• **Data supplied**
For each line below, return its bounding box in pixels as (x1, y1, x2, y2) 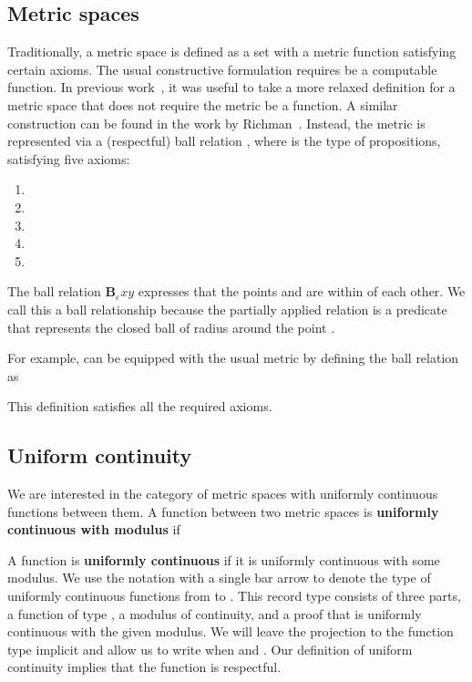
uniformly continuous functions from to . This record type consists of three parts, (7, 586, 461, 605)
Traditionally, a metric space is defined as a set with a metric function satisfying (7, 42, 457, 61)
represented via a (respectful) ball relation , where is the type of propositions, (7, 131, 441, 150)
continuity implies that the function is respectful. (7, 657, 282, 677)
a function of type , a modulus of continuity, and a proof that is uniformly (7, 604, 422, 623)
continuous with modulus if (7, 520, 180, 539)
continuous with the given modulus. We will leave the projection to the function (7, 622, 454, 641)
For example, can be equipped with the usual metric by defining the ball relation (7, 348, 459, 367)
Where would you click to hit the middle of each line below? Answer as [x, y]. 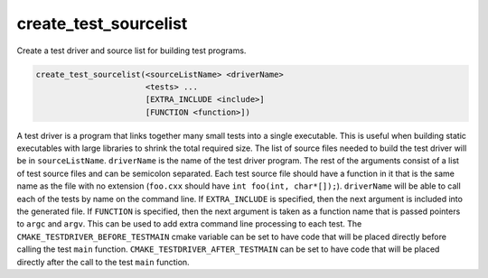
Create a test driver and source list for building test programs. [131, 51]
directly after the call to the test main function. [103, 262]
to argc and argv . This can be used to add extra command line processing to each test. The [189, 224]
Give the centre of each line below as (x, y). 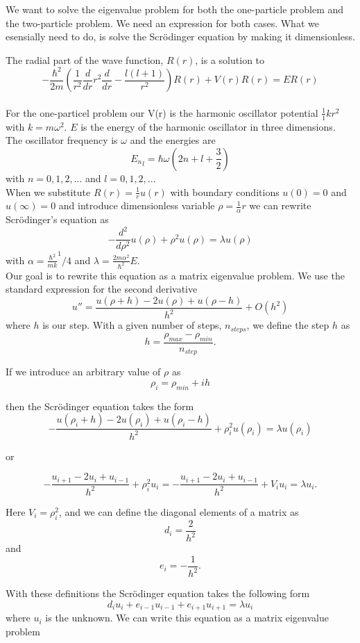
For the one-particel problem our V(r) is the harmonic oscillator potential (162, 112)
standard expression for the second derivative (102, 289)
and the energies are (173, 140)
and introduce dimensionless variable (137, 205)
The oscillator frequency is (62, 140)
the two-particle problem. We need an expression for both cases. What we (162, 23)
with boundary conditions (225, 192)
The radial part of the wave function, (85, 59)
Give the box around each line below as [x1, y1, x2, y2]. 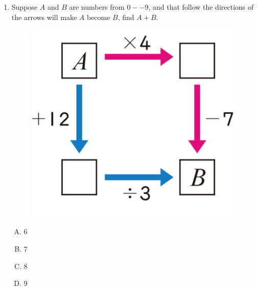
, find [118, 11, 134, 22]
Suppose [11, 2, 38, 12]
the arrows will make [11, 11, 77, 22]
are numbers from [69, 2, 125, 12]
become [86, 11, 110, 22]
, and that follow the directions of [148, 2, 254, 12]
---
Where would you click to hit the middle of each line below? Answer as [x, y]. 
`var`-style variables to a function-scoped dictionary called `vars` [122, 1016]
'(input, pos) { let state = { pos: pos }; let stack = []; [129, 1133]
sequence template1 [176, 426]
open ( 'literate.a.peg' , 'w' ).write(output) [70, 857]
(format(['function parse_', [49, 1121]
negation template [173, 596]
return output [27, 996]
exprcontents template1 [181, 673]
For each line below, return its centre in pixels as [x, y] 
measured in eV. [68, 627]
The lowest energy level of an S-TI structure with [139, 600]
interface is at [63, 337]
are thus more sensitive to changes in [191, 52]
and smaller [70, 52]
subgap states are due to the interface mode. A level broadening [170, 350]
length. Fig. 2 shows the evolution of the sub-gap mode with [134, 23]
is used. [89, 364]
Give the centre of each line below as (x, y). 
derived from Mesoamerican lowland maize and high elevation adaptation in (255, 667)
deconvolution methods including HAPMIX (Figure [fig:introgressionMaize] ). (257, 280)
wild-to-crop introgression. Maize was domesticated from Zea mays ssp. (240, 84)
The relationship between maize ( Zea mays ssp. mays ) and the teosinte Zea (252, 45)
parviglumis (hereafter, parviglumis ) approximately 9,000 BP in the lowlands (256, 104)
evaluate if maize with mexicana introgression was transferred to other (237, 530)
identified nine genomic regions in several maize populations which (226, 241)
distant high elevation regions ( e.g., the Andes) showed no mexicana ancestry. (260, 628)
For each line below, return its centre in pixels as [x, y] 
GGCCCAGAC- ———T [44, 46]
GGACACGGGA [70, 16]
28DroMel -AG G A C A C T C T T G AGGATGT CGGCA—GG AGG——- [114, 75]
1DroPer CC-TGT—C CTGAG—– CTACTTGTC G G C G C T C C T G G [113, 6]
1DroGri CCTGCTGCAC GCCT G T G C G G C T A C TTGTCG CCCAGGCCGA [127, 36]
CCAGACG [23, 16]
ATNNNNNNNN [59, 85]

• **What the exercise asks**
Please return the data above exactly as it stands from the line with "For each line below, return its bounding" to the line with "directly after the", keeping both of those lines but none of the pictures.

• **Response to the exercise**
For each line below, return its bounding box in pixels as (x1, y1, x2, y2) 
uniformly continuous functions from to . This record type consists of three parts, (7, 586, 461, 605)
Traditionally, a metric space is defined as a set with a metric function satisfying (7, 42, 457, 61)
represented via a (respectful) ball relation , where is the type of propositions, (7, 131, 441, 150)
continuity implies that the function is respectful. (7, 657, 282, 677)
a function of type , a modulus of continuity, and a proof that is uniformly (7, 604, 422, 623)
continuous with modulus if (7, 520, 180, 539)
continuous with the given modulus. We will leave the projection to the function (7, 622, 454, 641)
For example, can be equipped with the usual metric by defining the ball relation (7, 348, 459, 367)
Where would you click to hit the middle of each line below? Answer as [x, y]. 
Create a test driver and source list for building test programs. [131, 51]
directly after the call to the test main function. [103, 262]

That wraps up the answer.